Using the plan properly would have prevented that. As soon as you start on a project of any size or complexity, you cannot afford to just do whatever makes the most noise and hope that what needs to be done is in there somewhere. Having the knowledge and thought process of true project management is different from just being great at getting stuff done. Appointing someone talented and energetic who lacks those crucial skills can be an expensive, traumatic mistake.

Culture and real news

There are different, valid ways of being a project manager, but no matter whether your primary focus is on keeping track, or on getting out there and in everyone's face, you should be asking constantly "what is stopping you?" The same is true for the programme director.

But there's another side; the teams have to be telling the truth.
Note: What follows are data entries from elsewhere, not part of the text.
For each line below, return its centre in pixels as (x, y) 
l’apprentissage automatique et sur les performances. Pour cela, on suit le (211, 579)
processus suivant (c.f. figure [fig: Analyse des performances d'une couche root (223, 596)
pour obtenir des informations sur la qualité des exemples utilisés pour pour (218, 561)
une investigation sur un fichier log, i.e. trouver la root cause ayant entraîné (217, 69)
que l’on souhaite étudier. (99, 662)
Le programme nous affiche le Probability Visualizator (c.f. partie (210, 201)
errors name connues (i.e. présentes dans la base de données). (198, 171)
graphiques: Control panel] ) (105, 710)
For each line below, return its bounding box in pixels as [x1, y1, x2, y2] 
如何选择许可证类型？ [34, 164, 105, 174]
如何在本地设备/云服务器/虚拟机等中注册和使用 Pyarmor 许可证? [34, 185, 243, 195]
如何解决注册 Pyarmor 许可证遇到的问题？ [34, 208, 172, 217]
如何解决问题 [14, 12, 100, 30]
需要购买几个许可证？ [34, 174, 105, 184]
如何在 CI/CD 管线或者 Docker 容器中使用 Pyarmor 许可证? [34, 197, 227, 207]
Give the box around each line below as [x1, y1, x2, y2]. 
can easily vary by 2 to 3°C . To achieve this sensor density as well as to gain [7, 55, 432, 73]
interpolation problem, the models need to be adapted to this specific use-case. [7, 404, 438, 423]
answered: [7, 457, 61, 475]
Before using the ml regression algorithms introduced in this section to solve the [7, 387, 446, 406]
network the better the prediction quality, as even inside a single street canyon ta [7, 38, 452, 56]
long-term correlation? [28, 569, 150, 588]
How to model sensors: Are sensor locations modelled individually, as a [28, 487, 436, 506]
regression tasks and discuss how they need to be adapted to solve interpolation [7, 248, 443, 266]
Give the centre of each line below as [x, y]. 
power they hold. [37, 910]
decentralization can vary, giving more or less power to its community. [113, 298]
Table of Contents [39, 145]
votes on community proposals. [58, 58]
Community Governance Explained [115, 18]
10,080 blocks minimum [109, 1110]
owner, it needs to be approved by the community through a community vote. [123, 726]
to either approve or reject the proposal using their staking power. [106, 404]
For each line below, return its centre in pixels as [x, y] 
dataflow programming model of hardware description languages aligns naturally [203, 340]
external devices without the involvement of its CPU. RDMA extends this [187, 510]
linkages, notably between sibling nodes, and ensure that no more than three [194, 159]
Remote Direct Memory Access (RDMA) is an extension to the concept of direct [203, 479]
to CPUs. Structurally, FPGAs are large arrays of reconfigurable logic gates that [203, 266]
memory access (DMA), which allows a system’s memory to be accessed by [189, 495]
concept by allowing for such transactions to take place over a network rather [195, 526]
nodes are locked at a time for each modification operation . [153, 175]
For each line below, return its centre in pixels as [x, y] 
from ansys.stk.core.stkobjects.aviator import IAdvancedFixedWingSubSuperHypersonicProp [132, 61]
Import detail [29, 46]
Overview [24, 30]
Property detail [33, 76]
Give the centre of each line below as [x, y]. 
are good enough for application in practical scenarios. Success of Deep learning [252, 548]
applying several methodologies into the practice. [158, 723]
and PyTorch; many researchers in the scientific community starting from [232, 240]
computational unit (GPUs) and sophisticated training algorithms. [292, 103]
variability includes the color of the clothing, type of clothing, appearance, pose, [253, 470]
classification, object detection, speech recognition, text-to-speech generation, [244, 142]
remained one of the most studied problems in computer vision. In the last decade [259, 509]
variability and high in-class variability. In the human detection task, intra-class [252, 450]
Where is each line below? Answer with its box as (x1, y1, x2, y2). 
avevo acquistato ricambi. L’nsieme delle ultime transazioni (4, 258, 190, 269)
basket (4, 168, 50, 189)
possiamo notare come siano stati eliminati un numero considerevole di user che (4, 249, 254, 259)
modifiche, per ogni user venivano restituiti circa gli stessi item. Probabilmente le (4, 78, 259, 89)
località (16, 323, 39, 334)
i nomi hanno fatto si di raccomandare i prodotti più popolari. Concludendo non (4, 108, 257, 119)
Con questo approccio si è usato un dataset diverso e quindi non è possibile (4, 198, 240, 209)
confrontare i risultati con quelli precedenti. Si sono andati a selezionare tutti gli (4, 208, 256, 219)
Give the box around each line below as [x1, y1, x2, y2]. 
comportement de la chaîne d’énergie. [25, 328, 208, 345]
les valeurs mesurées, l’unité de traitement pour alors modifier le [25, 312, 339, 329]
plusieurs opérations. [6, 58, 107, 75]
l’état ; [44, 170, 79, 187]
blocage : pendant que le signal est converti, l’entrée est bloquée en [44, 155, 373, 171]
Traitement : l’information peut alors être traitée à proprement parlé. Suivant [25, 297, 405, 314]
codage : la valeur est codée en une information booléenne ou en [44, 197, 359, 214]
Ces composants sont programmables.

That means there has to be an atmosphere in which everyone can say "this is stopping us, and we need your help to resolve it". And that means they must respect and trust the person they are talking to, so that person has to both deserve that trust and be willing to speak up and ask the dumb question. The environment has to be such that people can say what they need to say, and not be tempted to cover problems with either silence or noise. This can be hard to achieve, especially if the organisation doesn't normally work that way, but it's necessary for success. As Peter says, in a project that has been going wrong, bad news is good news.

Fun with alarm bells

Part of that culture is treating red as your friend. In common project management software like Microsoft Project, you set task dependencies, how long each takes, and constraints like go-live dates. The critical path is calculated automatically, and you get a warning if any change results in being late. This is a good thing, because you want to know that now, not later. The earlier you know it, the more chances you have to change something else and resolve the problem.
In the risks and issues log, you use a scoring system to alert you that a problem needs to be solved, and you commonly set it up so that something turns red when a high score occurs. Red says "let's get together as a team and work out what to do". The earlier you hear this, the more effective your problem solving will be. There will be problems that can't be solved within the team that has the problem, and the project manager for that team might be tempted to hide them, but the goal should be to find and share them as early as possible.

So as a project manager, is your job to prevent problems, to solve problems, or to share problems? It's all three.
Once the question "what is stopping you?" has been asked and answered, the problem solving can start, which, for many people, is the fun part.